→ **Your assignment**:
When you reach the line containing "undefined (or discontinuous)" in the data below, begin returning lines exactly as written, and stop once the line containing "into two: Concave" has been returned.

============================================================

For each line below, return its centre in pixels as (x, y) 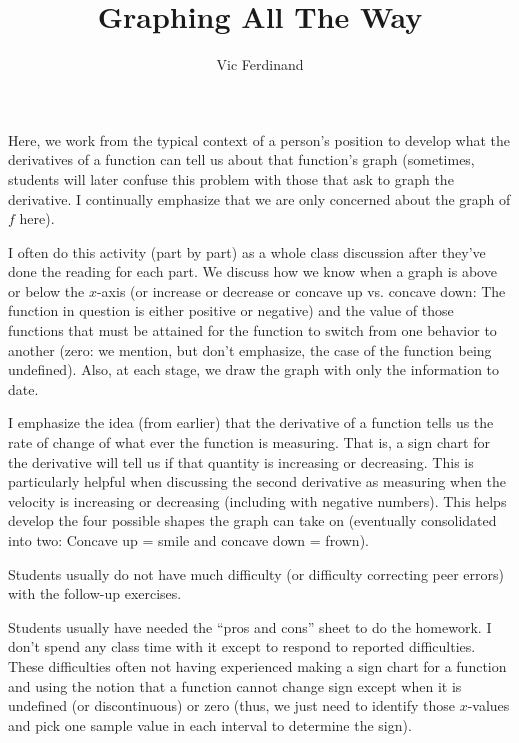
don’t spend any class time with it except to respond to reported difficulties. (242, 646)
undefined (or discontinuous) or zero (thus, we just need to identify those (231, 705)
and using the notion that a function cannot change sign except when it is (235, 685)
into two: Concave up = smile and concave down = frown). (188, 540)
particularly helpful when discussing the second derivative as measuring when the (257, 481)
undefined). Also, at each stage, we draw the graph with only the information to (254, 369)
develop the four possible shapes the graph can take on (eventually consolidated (252, 520)
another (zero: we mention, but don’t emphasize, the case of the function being (250, 349)
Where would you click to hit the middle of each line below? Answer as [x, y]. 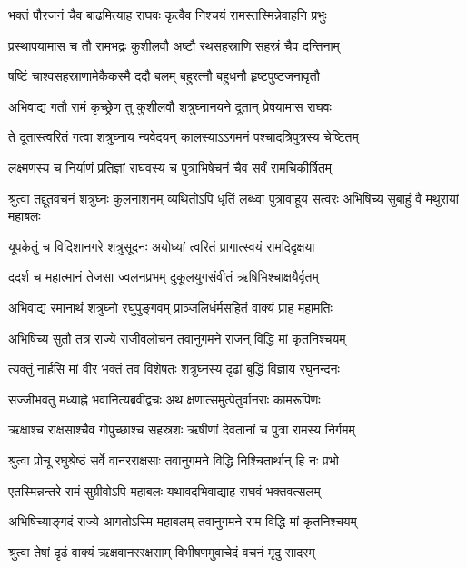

============================================================

→ **Completed task**:
undefined (or discontinuous) or zero (thus, we just need to identify those (231, 705)
and using the notion that a function cannot change sign except when it is (235, 685)
into two: Concave up = smile and concave down = frown). (188, 540)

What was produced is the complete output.